I have to say I don’t know why there are so many Patriots fans down south. I happened to be going through the New Orleans airport during the Super Bowl, which was the best Super Bowl ever since the Eagles won and it was a great game. You have to agree even though you may not have enjoyed the outcome. When I was going through the airport, people were huddled. It was the final couple of minutes. People were huddled around TVs and they didn’t all have jerseys on, but you could tell by the very hushed and depressing look of the groups that they were not with us on the Eagles.
There are a lot of New England Boston sports fans especially because of their success. My grandfather grew up during a time where the Red Sox never won. The Patriot never won. It was only the Celtics in the ‘60s and the ‘80s and the Bruins, once in a while so he never got to enjoy any of it. Anyone who’s grown up in the last twenty years, Boston sports has definitely been extremely spoiled.
I’m not a huge football fan, but I tend not to like teams that win a lot. I like underdog stories. Maybe that’s why I’m into notes. It’s all underdogs in notes. The tales of struggle. Speaking of which, what has just happened for you?
I am in the process of doing due diligence on about a dozen assets that I got under an agreement. It’s a little more than a bite that I can chew. I do about seven to ten, which is what I’ll end up closing on once I got eyes on the property that are vacant and abandoned. Some of them have title reports and issues and things like that. One is window list and one is a mortgage note that has never been recorded and is treated as a contract for deed. I’m scratching my head on that one. It completely blows my mind to the fact that there’s $95,000 on liens on this property that the city has placed on the seller. That one is going to be added to the Notes and Bolts Facebook group toxic asset list. Besides that, I’ve had a bunch of properties I’ve taken back and gone through and closing on a bunch of those assets. January 2019 has been a very busy month. As we roll through February 2019, I closed on about ten assets that I acquired plus I’ve got these other ones under an agreement. It’s been busy but I know you’ve got something that’s exciting and I’m happy for you about.
I’m going to complain first that I am stuck in waiting mode on a whole bunch of things. I have three houses for sale in different places where a buyer has come forward. They want the house. I’ve sent them the mortgage loan originator, the uniform application for the financing and then I hear nothing. I try calling them and I tried tracking them down. I don’t know what it is. There’s something about that uniform application. It’s not as complicated as it looks, but it’s visually very intimidating. It makes me want to send many folks here, a little application that’s like, “What’s your name and where do you live?” We work with very scary looking paperwork for financial applications and things like this. I am starting to think that maybe, the people that we’re trying to offer financing to, this is a very big leap for them to deal with a document that looks like that. Do you think that’s possible?

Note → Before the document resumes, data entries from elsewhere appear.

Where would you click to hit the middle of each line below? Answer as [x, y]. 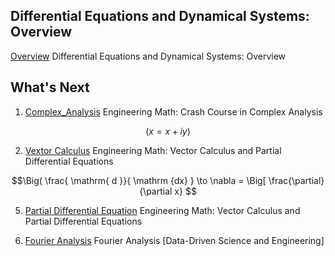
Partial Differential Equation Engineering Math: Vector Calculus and [162, 210]
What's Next [50, 87]
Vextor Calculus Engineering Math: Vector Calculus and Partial [153, 150]
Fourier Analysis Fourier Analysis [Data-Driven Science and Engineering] [174, 240]
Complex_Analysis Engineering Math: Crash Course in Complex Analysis [173, 111]
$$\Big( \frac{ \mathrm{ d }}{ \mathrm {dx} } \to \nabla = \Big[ [139, 180]
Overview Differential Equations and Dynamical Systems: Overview [148, 56]
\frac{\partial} [296, 180]

I was talking to somebody who does a lot of the seller financing and what they do is, they set up a call with the individual and assist them in filling it out. We’ll go over the phone with each line and answer the questions they have and spend half an hour on the phone with them. They vet them first to make sure their incomes and stuff are in the range they want. We’ll set up a half-hour phone call with the individual to work through the actual application and to answer the question so they can get it completed. It’s an intimidating form. I remember filling it out when I was applying for mortgages for our house and it’s like, “This is a pain.” There’s a lot of information they ask for and it’s not something that takes two minutes to fill out. It takes a while and you need to just set a half hour or an hour of your time to fill everything out because you’re going to put all your bank accounts, all your assets, all your bills. It’s not easy.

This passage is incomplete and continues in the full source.